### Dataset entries

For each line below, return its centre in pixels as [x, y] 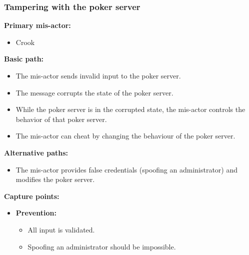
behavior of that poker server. [61, 119]
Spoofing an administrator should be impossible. [102, 246]
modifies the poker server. [55, 179]
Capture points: [32, 196]
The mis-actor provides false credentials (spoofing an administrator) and [127, 169]
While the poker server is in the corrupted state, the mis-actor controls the [130, 109]
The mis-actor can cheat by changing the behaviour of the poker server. [125, 136]
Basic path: [24, 59]
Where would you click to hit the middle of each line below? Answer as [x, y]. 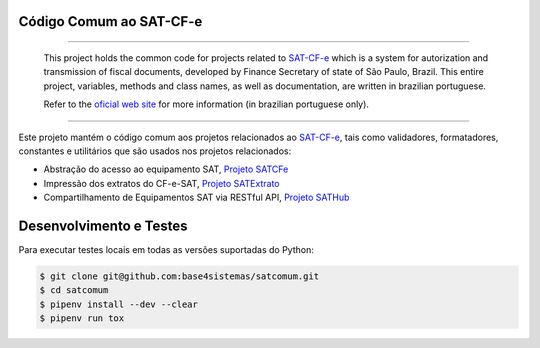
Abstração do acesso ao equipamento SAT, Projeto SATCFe [166, 169]
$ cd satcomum [74, 290]
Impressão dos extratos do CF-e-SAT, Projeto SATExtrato [161, 183]
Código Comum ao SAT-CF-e [110, 21]
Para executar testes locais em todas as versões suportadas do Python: [166, 250]
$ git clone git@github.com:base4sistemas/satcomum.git [179, 276]
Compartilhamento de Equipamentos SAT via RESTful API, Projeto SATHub [196, 197]
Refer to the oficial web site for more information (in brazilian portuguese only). [206, 104]
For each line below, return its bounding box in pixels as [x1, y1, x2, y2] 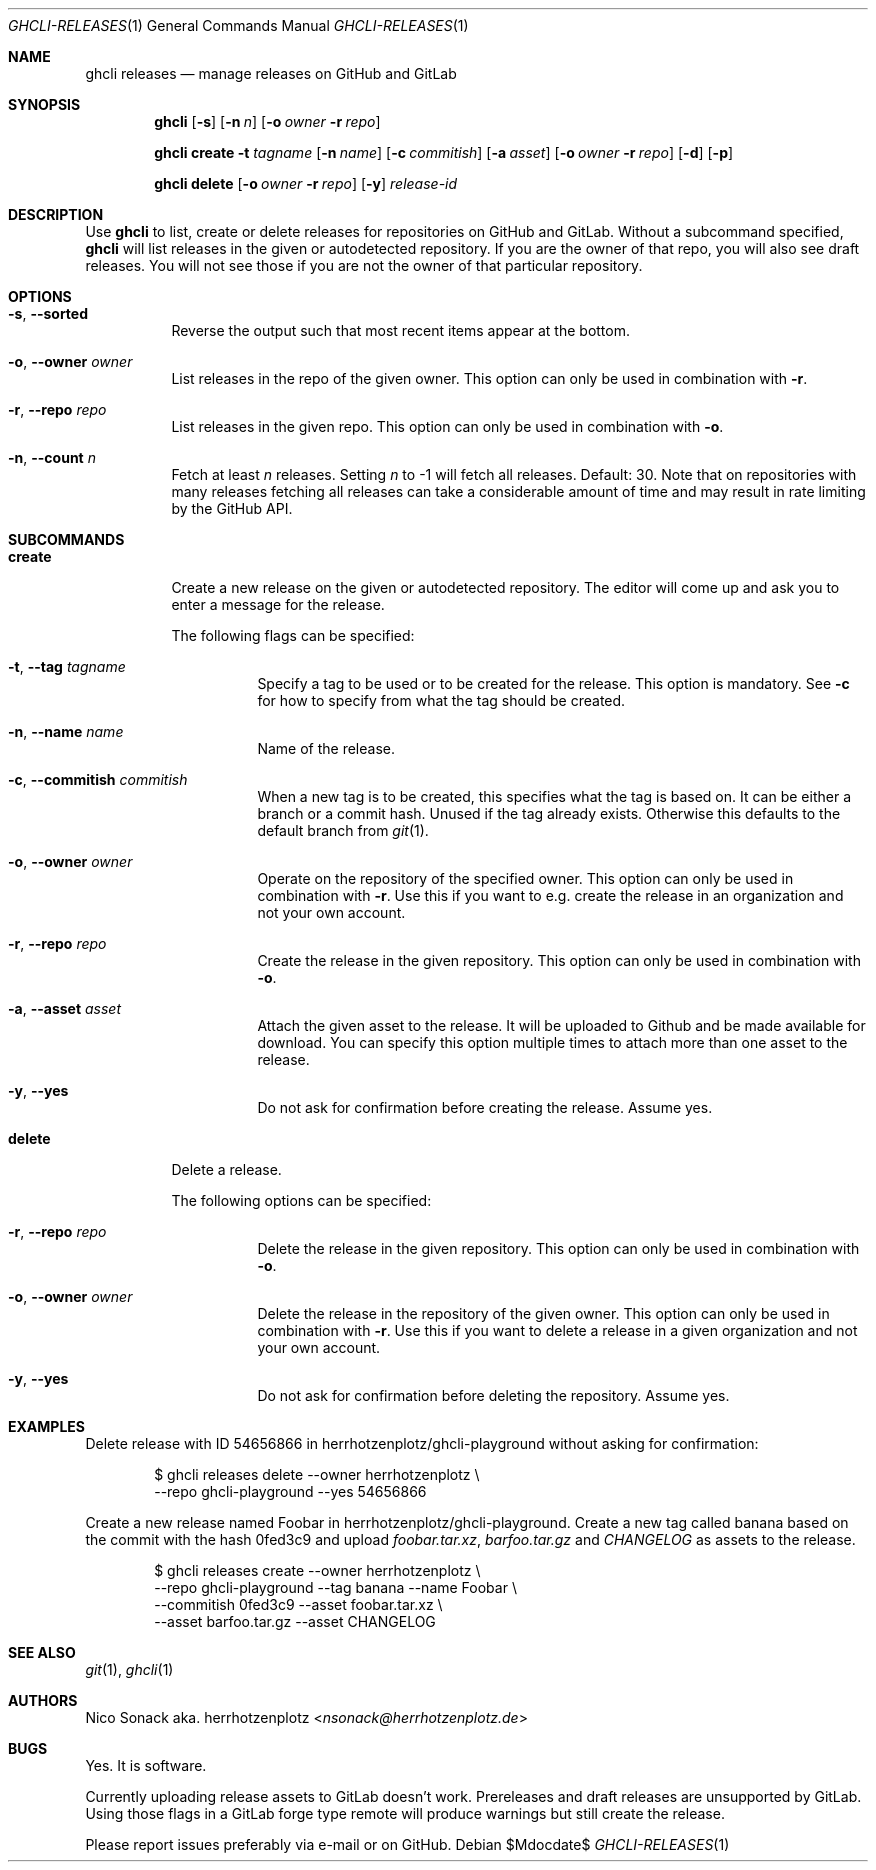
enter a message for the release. [171, 596, 385, 613]
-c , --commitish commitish [8, 771, 188, 788]
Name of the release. [257, 740, 395, 757]
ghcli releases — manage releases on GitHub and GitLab [85, 65, 457, 82]
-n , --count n [8, 449, 96, 466]
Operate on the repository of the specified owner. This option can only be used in [257, 870, 794, 887]
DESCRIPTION [8, 206, 104, 223]
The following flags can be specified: [171, 627, 415, 644]
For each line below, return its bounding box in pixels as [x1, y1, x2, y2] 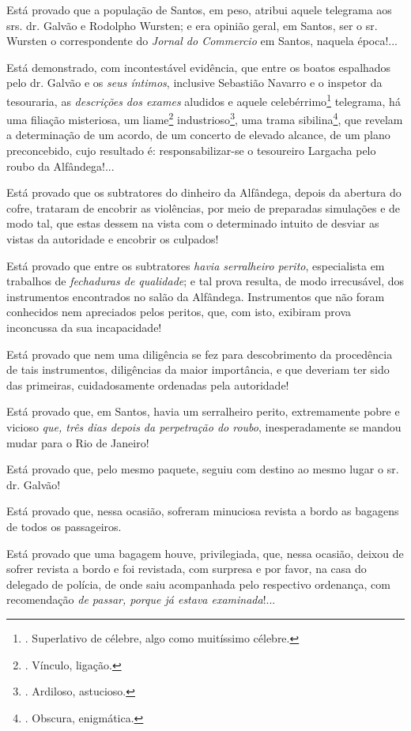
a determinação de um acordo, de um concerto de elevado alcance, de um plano [6, 126, 390, 143]
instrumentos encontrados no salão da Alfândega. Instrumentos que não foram [6, 288, 385, 304]
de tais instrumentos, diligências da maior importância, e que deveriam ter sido [6, 361, 390, 378]
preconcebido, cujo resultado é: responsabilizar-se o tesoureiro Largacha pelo [6, 142, 376, 159]
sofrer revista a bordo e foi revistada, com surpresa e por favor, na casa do [6, 560, 367, 577]
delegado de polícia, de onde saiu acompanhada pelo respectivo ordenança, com [6, 575, 390, 592]
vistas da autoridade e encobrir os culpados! [6, 231, 219, 247]
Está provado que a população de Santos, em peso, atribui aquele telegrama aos [6, 2, 392, 17]
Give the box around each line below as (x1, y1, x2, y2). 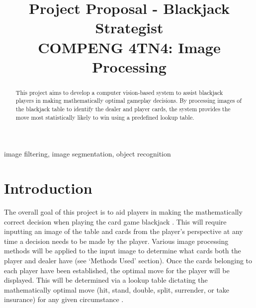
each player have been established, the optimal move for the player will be (4, 265, 230, 275)
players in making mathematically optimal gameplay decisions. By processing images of (15, 96, 242, 105)
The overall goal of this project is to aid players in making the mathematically (4, 207, 243, 217)
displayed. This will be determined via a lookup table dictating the (4, 275, 208, 285)
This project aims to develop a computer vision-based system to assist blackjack (15, 88, 223, 96)
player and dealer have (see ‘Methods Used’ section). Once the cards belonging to (4, 255, 253, 266)
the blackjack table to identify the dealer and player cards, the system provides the (15, 105, 231, 113)
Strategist (95, 17, 164, 38)
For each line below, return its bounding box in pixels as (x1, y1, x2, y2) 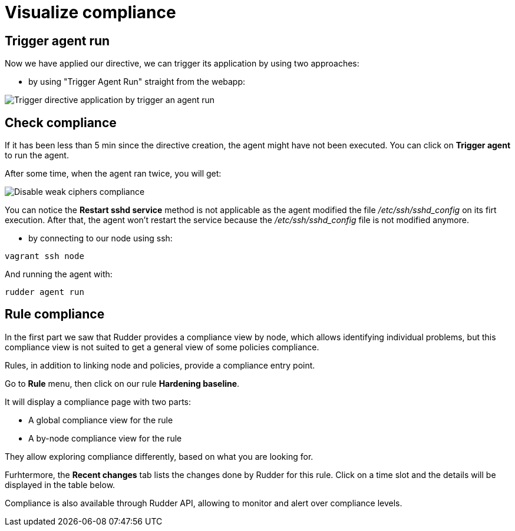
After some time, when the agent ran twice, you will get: (5, 168, 222, 179)
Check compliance (5, 115, 117, 130)
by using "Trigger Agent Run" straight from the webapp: (28, 77, 246, 87)
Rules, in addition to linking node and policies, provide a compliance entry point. (5, 360, 315, 370)
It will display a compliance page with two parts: (5, 396, 192, 407)
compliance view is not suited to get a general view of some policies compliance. (5, 341, 319, 352)
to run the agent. (5, 150, 69, 161)
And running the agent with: (5, 269, 113, 280)
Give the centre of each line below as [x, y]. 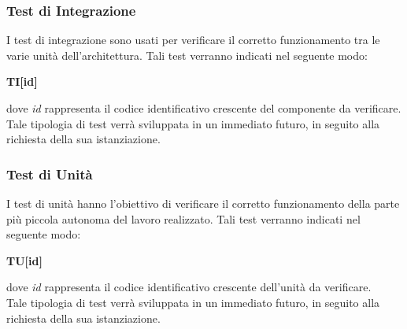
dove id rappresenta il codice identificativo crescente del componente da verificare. [204, 108]
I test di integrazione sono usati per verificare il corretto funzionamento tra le [193, 40]
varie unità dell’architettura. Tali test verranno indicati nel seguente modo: [187, 55]
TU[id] [24, 260]
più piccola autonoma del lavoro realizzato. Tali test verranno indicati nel [183, 218]
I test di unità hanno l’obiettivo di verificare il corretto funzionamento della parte [203, 203]
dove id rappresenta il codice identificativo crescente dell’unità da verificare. [189, 287]
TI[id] [22, 81]

### WHAT YOU SHOULD DO
Which lines in the data above hold the word "system"? Return each of them.

### SOLVED EXERCISE
This project aims to develop a computer vision-based system to assist blackjack (15, 88, 223, 96)
the blackjack table to identify the dealer and player cards, the system provides the (15, 105, 231, 113)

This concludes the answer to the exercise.